What to produce:
Restate all the entries exactly as they appear, apart from the pictures.

====== Input records

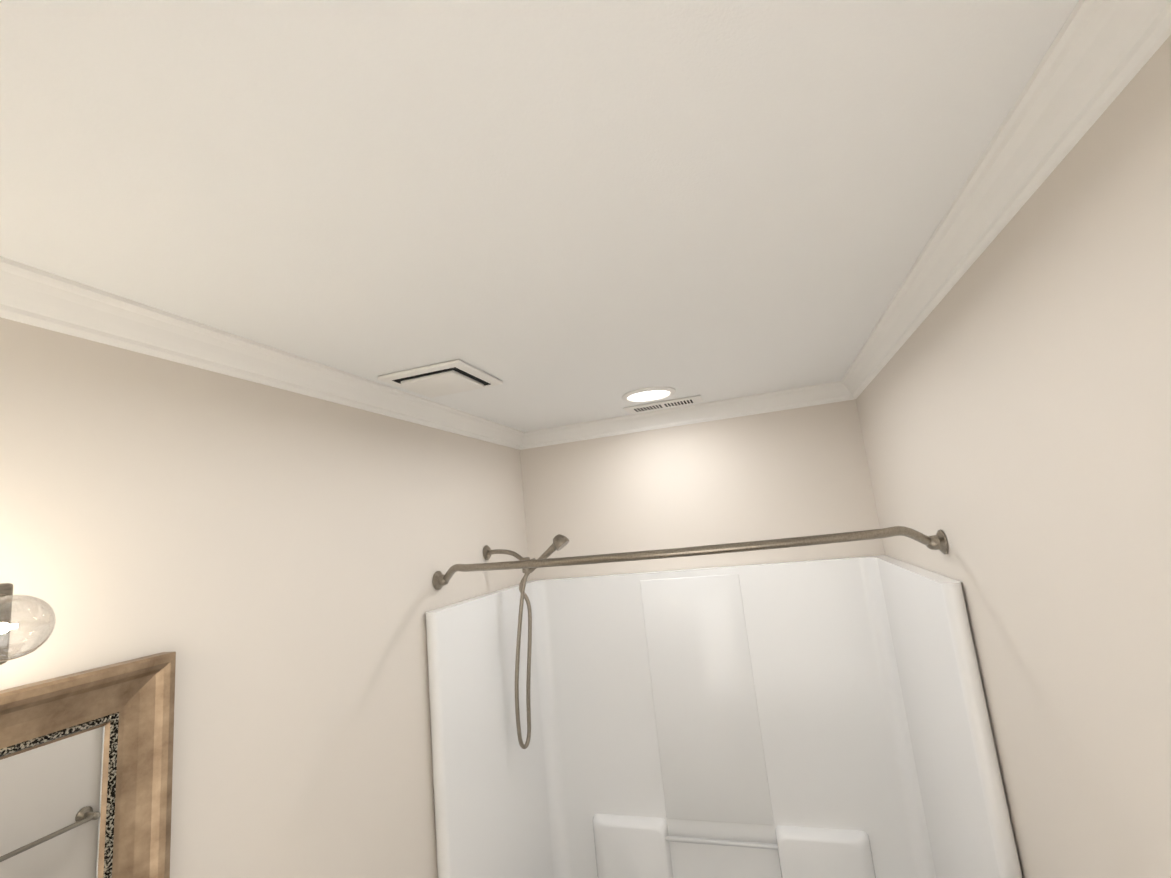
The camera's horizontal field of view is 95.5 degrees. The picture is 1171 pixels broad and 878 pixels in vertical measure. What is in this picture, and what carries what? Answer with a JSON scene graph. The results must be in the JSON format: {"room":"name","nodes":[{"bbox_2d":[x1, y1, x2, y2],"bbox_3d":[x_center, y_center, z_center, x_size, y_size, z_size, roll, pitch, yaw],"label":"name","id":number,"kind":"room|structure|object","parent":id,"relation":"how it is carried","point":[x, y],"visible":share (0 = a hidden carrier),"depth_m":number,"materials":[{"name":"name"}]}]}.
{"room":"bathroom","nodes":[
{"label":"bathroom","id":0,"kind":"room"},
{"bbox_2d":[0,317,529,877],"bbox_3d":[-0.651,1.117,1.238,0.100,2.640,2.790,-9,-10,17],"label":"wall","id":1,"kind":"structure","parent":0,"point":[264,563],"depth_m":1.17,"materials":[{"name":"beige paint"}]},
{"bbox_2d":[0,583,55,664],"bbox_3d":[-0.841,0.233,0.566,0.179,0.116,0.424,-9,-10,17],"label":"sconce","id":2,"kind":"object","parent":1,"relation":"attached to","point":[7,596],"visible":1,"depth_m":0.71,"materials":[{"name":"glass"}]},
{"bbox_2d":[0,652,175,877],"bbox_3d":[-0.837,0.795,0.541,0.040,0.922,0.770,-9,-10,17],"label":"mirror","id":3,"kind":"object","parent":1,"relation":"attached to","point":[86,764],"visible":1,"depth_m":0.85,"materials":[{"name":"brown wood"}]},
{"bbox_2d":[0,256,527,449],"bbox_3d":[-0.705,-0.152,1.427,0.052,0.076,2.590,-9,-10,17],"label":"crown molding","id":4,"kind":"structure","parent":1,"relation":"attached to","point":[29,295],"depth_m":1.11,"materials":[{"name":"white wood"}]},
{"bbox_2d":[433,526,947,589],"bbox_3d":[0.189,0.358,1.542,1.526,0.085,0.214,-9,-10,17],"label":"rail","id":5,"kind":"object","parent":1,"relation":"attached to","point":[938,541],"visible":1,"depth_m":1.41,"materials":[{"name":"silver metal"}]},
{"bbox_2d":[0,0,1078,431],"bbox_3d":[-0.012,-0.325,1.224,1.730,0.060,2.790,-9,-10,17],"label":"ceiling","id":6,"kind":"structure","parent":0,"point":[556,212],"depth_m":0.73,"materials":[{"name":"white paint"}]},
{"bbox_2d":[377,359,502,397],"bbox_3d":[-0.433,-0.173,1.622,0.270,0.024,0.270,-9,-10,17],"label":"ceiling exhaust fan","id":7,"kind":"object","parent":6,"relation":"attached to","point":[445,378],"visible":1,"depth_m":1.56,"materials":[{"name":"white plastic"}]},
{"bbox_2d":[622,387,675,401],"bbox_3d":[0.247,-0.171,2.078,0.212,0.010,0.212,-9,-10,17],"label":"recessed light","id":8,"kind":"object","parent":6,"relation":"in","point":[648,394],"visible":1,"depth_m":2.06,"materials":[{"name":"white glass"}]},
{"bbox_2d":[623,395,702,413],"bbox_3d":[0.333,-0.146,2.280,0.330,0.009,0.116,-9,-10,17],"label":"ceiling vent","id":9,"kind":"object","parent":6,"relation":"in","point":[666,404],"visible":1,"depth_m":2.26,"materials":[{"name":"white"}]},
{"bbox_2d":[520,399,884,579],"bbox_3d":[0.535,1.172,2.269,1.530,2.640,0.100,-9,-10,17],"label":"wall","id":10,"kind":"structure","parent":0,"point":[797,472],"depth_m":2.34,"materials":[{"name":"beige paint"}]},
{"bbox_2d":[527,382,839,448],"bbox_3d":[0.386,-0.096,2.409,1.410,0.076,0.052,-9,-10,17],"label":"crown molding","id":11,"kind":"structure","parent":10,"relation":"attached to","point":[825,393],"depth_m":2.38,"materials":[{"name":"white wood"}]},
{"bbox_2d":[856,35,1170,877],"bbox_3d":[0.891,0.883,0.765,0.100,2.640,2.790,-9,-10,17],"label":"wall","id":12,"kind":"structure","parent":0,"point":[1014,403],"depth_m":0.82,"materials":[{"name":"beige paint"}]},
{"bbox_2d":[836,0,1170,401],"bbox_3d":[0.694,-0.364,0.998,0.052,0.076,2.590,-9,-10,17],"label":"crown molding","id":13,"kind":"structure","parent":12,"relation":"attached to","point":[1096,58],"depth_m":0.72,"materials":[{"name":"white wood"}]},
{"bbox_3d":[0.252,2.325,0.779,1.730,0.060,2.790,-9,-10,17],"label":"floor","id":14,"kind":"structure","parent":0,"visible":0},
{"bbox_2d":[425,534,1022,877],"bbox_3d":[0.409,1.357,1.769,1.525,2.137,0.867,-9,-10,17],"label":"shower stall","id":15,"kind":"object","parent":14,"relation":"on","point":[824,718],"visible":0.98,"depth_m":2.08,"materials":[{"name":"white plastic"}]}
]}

============

Result for this exercise:
The camera's horizontal field of view is 95.5 degrees. The picture is 1171 pixels broad and 878 pixels in vertical measure. What is in this picture, and what carries what? Answer with a JSON scene graph. The results must be in the JSON format: {"room":"name","nodes":[{"bbox_2d":[x1, y1, x2, y2],"bbox_3d":[x_center, y_center, z_center, x_size, y_size, z_size, roll, pitch, yaw],"label":"name","id":number,"kind":"room|structure|object","parent":id,"relation":"how it is carried","point":[x, y],"visible":share (0 = a hidden carrier),"depth_m":number,"materials":[{"name":"name"}]}]}.
{"room":"bathroom","nodes":[
{"label":"bathroom","id":0,"kind":"room"},
{"bbox_2d":[0,317,529,877],"bbox_3d":[-0.651,1.117,1.238,0.100,2.640,2.790,-9,-10,17],"label":"wall","id":1,"kind":"structure","parent":0,"point":[264,563],"depth_m":1.17,"materials":[{"name":"beige paint"}]},
{"bbox_2d":[0,583,55,664],"bbox_3d":[-0.841,0.233,0.566,0.179,0.116,0.424,-9,-10,17],"label":"sconce","id":2,"kind":"object","parent":1,"relation":"attached to","point":[7,596],"visible":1,"depth_m":0.71,"materials":[{"name":"glass"}]},
{"bbox_2d":[0,652,175,877],"bbox_3d":[-0.837,0.795,0.541,0.040,0.922,0.770,-9,-10,17],"label":"mirror","id":3,"kind":"object","parent":1,"relation":"attached to","point":[86,764],"visible":1,"depth_m":0.85,"materials":[{"name":"brown wood"}]},
{"bbox_2d":[0,256,527,449],"bbox_3d":[-0.705,-0.152,1.427,0.052,0.076,2.590,-9,-10,17],"label":"crown molding","id":4,"kind":"structure","parent":1,"relation":"attached to","point":[29,295],"depth_m":1.11,"materials":[{"name":"white wood"}]},
{"bbox_2d":[433,526,947,589],"bbox_3d":[0.189,0.358,1.542,1.526,0.085,0.214,-9,-10,17],"label":"rail","id":5,"kind":"object","parent":1,"relation":"attached to","point":[938,541],"visible":1,"depth_m":1.41,"materials":[{"name":"silver metal"}]},
{"bbox_2d":[0,0,1078,431],"bbox_3d":[-0.012,-0.325,1.224,1.730,0.060,2.790,-9,-10,17],"label":"ceiling","id":6,"kind":"structure","parent":0,"point":[556,212],"depth_m":0.73,"materials":[{"name":"white paint"}]},
{"bbox_2d":[377,359,502,397],"bbox_3d":[-0.433,-0.173,1.622,0.270,0.024,0.270,-9,-10,17],"label":"ceiling exhaust fan","id":7,"kind":"object","parent":6,"relation":"attached to","point":[445,378],"visible":1,"depth_m":1.56,"materials":[{"name":"white plastic"}]},
{"bbox_2d":[622,387,675,401],"bbox_3d":[0.247,-0.171,2.078,0.212,0.010,0.212,-9,-10,17],"label":"recessed light","id":8,"kind":"object","parent":6,"relation":"in","point":[648,394],"visible":1,"depth_m":2.06,"materials":[{"name":"white glass"}]},
{"bbox_2d":[623,395,702,413],"bbox_3d":[0.333,-0.146,2.280,0.330,0.009,0.116,-9,-10,17],"label":"ceiling vent","id":9,"kind":"object","parent":6,"relation":"in","point":[666,404],"visible":1,"depth_m":2.26,"materials":[{"name":"white"}]},
{"bbox_2d":[520,399,884,579],"bbox_3d":[0.535,1.172,2.269,1.530,2.640,0.100,-9,-10,17],"label":"wall","id":10,"kind":"structure","parent":0,"point":[797,472],"depth_m":2.34,"materials":[{"name":"beige paint"}]},
{"bbox_2d":[527,382,839,448],"bbox_3d":[0.386,-0.096,2.409,1.410,0.076,0.052,-9,-10,17],"label":"crown molding","id":11,"kind":"structure","parent":10,"relation":"attached to","point":[825,393],"depth_m":2.38,"materials":[{"name":"white wood"}]},
{"bbox_2d":[856,35,1170,877],"bbox_3d":[0.891,0.883,0.765,0.100,2.640,2.790,-9,-10,17],"label":"wall","id":12,"kind":"structure","parent":0,"point":[1014,403],"depth_m":0.82,"materials":[{"name":"beige paint"}]},
{"bbox_2d":[836,0,1170,401],"bbox_3d":[0.694,-0.364,0.998,0.052,0.076,2.590,-9,-10,17],"label":"crown molding","id":13,"kind":"structure","parent":12,"relation":"attached to","point":[1096,58],"depth_m":0.72,"materials":[{"name":"white wood"}]},
{"bbox_3d":[0.252,2.325,0.779,1.730,0.060,2.790,-9,-10,17],"label":"floor","id":14,"kind":"structure","parent":0,"visible":0},
{"bbox_2d":[425,534,1022,877],"bbox_3d":[0.409,1.357,1.769,1.525,2.137,0.867,-9,-10,17],"label":"shower stall","id":15,"kind":"object","parent":14,"relation":"on","point":[824,718],"visible":0.98,"depth_m":2.08,"materials":[{"name":"white plastic"}]}
]}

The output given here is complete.